We first discuss the latent factors in the model. The corresponding variance components estimated within our model are represented in Table 1. The corresponding p–values are obtained by applying the loglikelihood ratio significance test (LRT) on the boundary of variance parameter space as in Refs. 43 and 44. From this table, a very interesting result which could not be seen from our analysis so far arises: While there is substantial heterogeneity in baseline attitudes to cooperation, the attitudes to reciprocal altruism are more uniform. To put it more formally, the variation between the individual latent effect, that is, the generosity, is three times larger than the variation of the betweenindividual reciprocity random effects (γ). Hence, we can conclude that individuals, while differing greatly in generosity, are closer in reciprocity, i.e., they enter the game with a naturally diverse predisposition to cooperate, but once they are playing, the way they answer to a given number of cooperative partners is similar among players. This is a remarkable finding insofar as there have been reports of the importance of heterogeneous behavior in related experiments^{30,45}, but here we are able to identify for the first time the aspect for which heterogeneity is more relevant, namely the a priori cooperative predisposition of the subjects.

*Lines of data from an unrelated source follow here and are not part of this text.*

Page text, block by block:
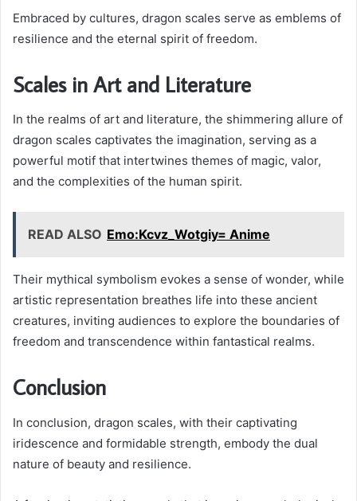
Embraced by cultures, dragon scales serve as emblems of
resilience and the eternal spirit of freedom.
Scales in Art and Literature
In the realms of art and literature, the shimmering allure of
dragon scales captivates the imagination, serving as a
powerful motif that intertwines themes of magic, valor,
and the complexities of the human spirit.
READ ALSO Emo:Kcvz_Wotgiy= Anime
Their mythical symbolism evokes a sense of wonder, while
artistic representation breathes life into these ancient
creatures, inviting audiences to explore the boundaries of
freedom and transcendence within fantastical realms.
Conclusion
In conclusion, dragon scales, with their captivating
iridescence and formidable strength, embody the dual
nature of beauty and resilience.
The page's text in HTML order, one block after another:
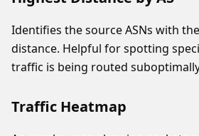
Identifies the source ASNs with
distance. Helpful for spotting
traffic is being routed
Traffic Heatmap
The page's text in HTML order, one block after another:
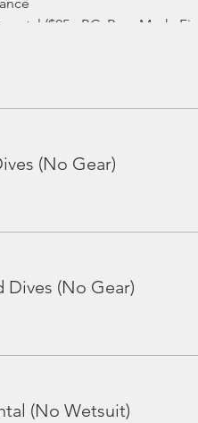
($25 - BC, Reg, Mask,
trip maybe moved to
In the event the
(No Gear)
Dives (No Gear)
(No Wetsuit)
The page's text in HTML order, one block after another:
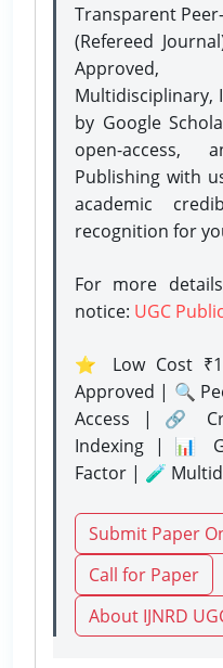
Transparent
(Refereed
Approved,
Multidisciplinary,
by Google
open-access,
Publishing with
academic
recognition for
For more
notice: UGC
⭐ Low Cost
Approved | 🔍
Access | 🔗
Indexing | 📊
Factor | 🧪
Submit Paper
Call for Paper
About IJNRD
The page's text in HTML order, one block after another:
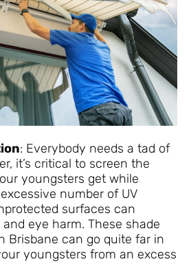
: Everybody needs a tad of
it’s critical to screen the
youngsters get while
number of UV
surfaces can
eye harm. These shade
Brisbane can go quite far in
youngsters from an excess
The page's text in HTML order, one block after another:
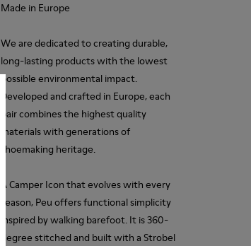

Turning now to the fixed effects, the predicted values for the corresponding parameters are presented in Table 2. The estimates and their pvalues give us the individual significance levels. The type 3 tests collect the information on overall significance of the effects. Based on the Table 2, we have size, LagCoop and LagAction as highly significant covariates at 1% significance level). Other relevant results include, for instance, the fact that the size of the groups is important for cooperative attitudes. As Table 2 shows, the parameter for the baseline cooperative attitude in a group of size 2 is larger and statistically different from all the others. In turn, the baseline cooperative attitude is not statistically different between sizes 3 and 5. The conditional cooperation declines monotonically with group size, although the differences become smaller as size increases and the coefficient is still statistically different from zero even at the largest size. This is an interesting point that might be useful to understand why cooperation is more fragile in large groups, which could in turn explain why social groups often evolve punishment strategies directed solely at deviators, as in Ref. 10. Finally, the result that LagAction is relevant points to the dependence of actions on what occurred at the previous round. In this respect, it is important to mention that we also tried other models in which dependence on two previous time steps was included and we found that this was not significant. Therefore, the dependence on the player's own previous choice is enough to capture the results of the experiment, a finding that is in agreement with earlier work^{20,21}.
Discussion
In this paper, we have reported on experiments on IMPD showing that most subjects behave in a moody conditionally cooperative manner, reciprocating the observed cooperation after a cooperative choice while changing into a nonreactive, mostly defector strategy following their own defection. This had been observed earlier in lattice PD experiments^{24,25} and our results now show that this type of behavior is characteristic of the social dilemma and not of the number of partners or their (spatial) arrangement. By means of our GLMM, we have confirmed by an independent analysis that in order to understand the behavior of subjects in the experiments, it is enough to consider the actions of the previous round, as the information on the precedent round turned out to be not significant. Interestingly, this may be related to the recent results in Ref. 46 showing that, in iterated games, the player with the shortest memory in effect sets the rules of the game. An additional insight provided by our GLMM concerns the universality and heterogeneity of the moody conditionally cooperative strategy: Remarkably, we have shown that heterogeneity arises through the initial predisposition to cooperate, which turns out to be quite idiosyncratic; in contrast, the probability to reciprocate cooperation after having cooperated has an approximately linear dependence whose slope shows a much smaller degree of variability.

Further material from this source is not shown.